Within the records, which lines hold the string "description"? Report each one by copying it.

** Opening Dataset entries block **

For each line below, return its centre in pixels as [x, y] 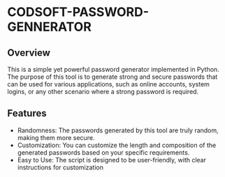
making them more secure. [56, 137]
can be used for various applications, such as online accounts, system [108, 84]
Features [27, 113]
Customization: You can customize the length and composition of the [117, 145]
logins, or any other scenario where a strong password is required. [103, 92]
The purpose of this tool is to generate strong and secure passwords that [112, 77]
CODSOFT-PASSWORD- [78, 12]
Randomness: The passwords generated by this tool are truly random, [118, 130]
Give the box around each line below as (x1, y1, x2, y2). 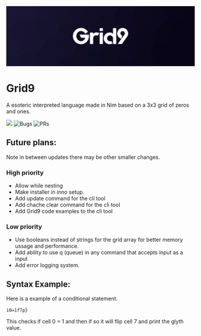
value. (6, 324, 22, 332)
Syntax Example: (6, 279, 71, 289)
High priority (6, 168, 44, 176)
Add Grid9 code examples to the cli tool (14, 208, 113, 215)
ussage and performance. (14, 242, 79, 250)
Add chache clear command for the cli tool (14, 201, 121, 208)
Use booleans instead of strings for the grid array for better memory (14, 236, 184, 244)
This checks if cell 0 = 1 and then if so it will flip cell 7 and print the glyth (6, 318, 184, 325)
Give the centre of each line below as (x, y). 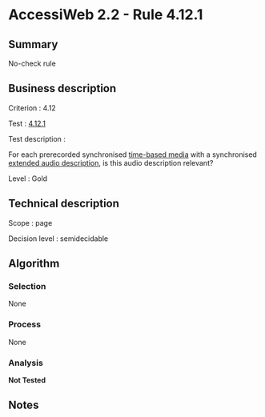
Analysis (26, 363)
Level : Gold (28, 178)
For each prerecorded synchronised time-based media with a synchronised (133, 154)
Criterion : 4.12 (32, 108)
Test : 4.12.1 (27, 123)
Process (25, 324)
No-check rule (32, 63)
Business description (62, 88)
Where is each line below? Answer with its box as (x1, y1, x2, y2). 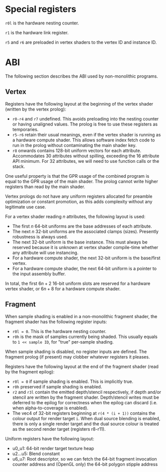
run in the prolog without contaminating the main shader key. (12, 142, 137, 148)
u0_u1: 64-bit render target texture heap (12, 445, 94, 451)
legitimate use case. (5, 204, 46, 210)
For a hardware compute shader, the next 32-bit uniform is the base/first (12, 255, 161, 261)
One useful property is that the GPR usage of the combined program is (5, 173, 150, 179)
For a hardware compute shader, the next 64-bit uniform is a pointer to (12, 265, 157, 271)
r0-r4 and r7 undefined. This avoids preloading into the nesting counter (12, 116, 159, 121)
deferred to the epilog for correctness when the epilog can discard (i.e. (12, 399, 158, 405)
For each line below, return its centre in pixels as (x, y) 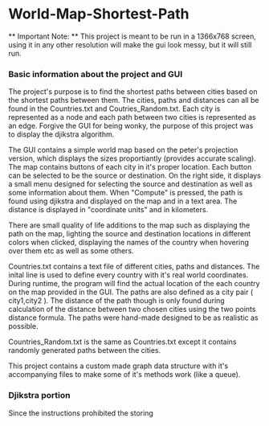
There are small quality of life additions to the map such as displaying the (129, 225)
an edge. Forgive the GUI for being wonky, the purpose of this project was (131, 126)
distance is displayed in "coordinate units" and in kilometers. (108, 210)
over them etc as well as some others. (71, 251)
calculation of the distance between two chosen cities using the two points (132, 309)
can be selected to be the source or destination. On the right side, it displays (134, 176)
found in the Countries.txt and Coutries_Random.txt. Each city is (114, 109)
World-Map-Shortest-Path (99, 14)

** Closing Dataset entries block **
** Opening Dataset entries block **

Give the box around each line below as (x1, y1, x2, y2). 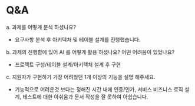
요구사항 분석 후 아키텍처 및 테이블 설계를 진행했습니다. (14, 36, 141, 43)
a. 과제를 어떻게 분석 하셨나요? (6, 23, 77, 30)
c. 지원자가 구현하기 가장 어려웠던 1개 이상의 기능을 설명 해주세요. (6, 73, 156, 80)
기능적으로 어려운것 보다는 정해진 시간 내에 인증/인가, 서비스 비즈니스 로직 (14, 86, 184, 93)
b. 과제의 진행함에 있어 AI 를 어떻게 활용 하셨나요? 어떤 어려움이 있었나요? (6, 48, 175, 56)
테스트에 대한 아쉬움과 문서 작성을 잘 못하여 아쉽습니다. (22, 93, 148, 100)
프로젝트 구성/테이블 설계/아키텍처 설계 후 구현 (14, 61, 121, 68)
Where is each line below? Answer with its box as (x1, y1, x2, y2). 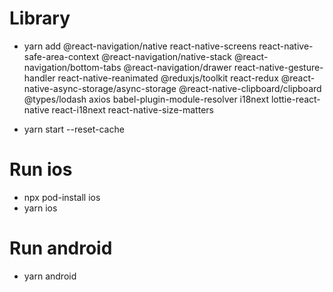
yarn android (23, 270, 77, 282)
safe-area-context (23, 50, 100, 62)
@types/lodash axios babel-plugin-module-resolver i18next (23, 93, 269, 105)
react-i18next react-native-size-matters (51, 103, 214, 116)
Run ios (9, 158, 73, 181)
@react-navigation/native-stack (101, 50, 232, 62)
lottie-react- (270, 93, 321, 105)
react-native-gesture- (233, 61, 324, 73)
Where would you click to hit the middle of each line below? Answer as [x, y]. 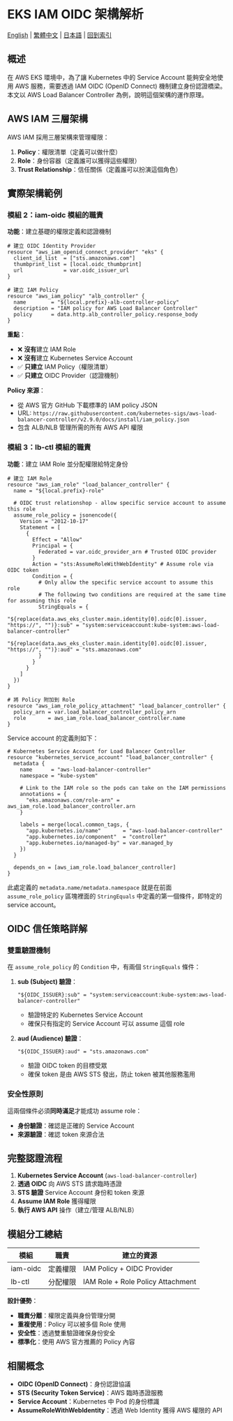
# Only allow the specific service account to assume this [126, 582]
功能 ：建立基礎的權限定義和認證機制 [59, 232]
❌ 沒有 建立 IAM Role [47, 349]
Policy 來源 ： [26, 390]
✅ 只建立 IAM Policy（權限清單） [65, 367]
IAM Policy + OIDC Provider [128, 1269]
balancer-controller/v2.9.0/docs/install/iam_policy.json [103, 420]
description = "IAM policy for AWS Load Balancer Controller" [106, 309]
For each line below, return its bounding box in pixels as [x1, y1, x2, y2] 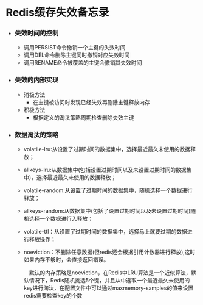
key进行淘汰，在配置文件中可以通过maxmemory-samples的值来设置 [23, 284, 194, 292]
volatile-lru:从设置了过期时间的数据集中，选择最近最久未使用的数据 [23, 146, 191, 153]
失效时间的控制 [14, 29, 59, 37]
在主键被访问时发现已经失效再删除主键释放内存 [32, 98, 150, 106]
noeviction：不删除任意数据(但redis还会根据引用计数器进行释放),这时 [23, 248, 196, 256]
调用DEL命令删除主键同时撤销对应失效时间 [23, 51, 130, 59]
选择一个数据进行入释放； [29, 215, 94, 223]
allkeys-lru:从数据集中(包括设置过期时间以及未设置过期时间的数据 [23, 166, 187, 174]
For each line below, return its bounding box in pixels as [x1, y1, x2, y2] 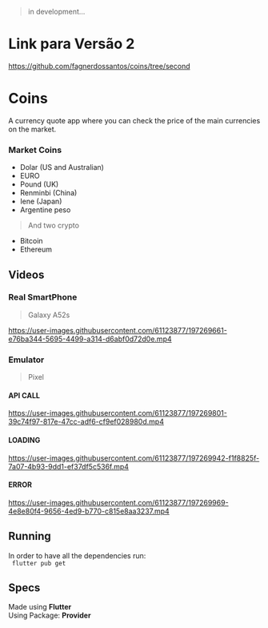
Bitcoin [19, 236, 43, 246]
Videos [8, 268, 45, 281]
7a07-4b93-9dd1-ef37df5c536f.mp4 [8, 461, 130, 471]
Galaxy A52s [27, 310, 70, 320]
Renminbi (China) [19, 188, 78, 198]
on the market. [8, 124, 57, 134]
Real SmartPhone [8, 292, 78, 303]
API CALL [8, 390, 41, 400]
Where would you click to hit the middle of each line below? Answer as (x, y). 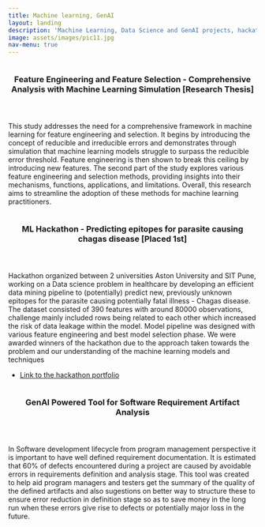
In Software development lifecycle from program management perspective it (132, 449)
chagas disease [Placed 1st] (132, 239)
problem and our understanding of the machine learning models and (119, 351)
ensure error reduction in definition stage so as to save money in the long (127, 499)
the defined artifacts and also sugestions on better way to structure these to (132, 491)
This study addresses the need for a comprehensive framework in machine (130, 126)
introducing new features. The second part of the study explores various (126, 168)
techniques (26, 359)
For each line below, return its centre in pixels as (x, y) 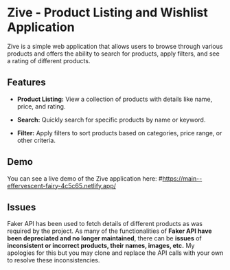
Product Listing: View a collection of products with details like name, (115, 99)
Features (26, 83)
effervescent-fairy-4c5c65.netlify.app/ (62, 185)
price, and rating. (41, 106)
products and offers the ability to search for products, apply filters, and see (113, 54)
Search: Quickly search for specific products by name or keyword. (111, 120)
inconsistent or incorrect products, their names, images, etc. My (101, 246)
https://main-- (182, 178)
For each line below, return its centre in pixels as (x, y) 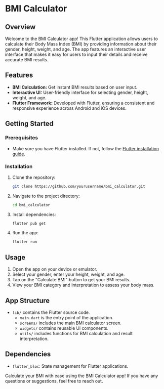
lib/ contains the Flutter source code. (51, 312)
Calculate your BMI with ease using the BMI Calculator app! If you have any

** Closing Dataset entries block **

#### [Answer section]
Business description (62, 88)
description = "IAM policy for AWS Load Balancer Controller" [106, 309]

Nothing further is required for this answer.